THE TASK: Copy the records below exactly, but leave out any picture they contain.

DATA FOR ANALYSIS:
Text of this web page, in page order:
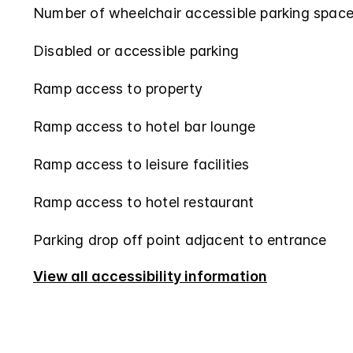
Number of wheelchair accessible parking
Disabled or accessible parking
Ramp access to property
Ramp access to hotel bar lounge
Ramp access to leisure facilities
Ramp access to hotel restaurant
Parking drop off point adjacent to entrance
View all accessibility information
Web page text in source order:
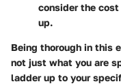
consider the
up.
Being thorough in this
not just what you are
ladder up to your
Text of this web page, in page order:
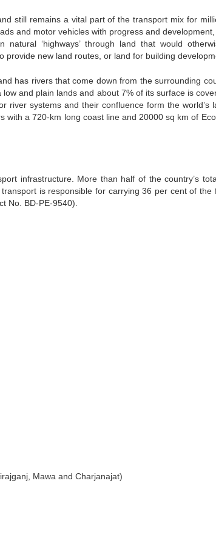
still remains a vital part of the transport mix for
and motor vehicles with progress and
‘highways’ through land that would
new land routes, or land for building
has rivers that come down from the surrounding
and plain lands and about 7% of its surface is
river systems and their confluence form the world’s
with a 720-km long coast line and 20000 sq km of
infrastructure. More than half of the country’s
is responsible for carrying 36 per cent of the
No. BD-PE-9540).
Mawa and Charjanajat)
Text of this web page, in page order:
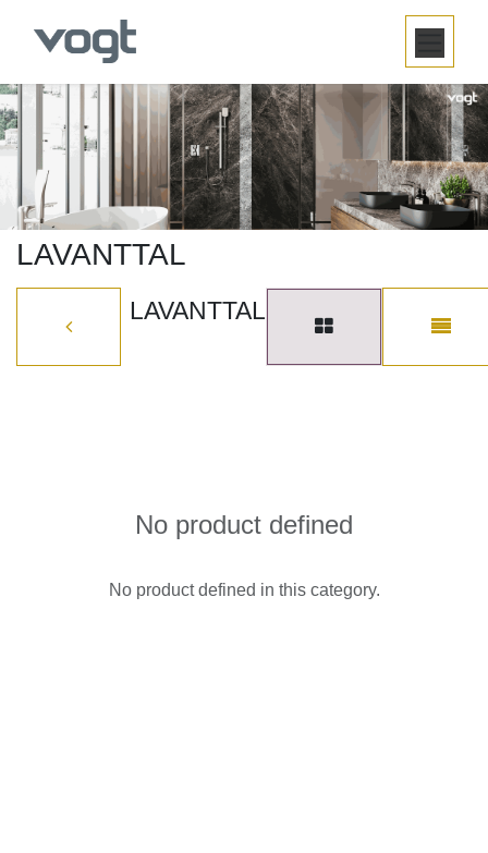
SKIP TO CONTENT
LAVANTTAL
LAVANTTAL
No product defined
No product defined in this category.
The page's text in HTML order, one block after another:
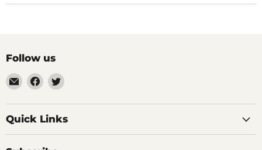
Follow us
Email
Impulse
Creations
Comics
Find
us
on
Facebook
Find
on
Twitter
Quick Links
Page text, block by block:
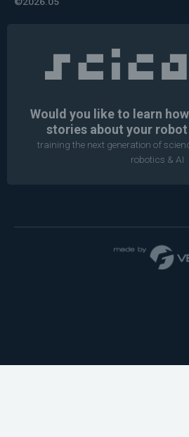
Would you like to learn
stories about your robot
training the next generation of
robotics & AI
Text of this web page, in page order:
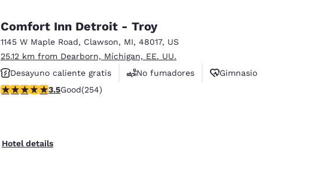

REPLY TO THE TASK:
Text of this web page, in page order:
Number of wheelchair accessible parking
Disabled or accessible parking
Ramp access to property
Ramp access to hotel bar lounge
Ramp access to leisure facilities
Ramp access to hotel restaurant
Parking drop off point adjacent to entrance
View all accessibility information
Web page text in source order:
consider the
up.
Being thorough in this
not just what you are
ladder up to your
Text of this web page, in page order:
still remains a vital part of the transport mix for
and motor vehicles with progress and
‘highways’ through land that would
new land routes, or land for building
has rivers that come down from the surrounding
and plain lands and about 7% of its surface is
river systems and their confluence form the world’s
with a 720-km long coast line and 20000 sq km of
infrastructure. More than half of the country’s
is responsible for carrying 36 per cent of the
No. BD-PE-9540).
Mawa and Charjanajat)
Text of this web page, in page order:
SKIP TO CONTENT
LAVANTTAL
LAVANTTAL
No product defined
No product defined in this category.
The page's text in HTML order, one block after another:
Follow us
Email
Impulse
Creations
Comics
Find
us
on
Facebook
Find
on
Twitter
Quick Links
Page text, block by block:
Would you like to learn
stories about your robot
training the next generation of
robotics & AI
Text of this web page, in page order:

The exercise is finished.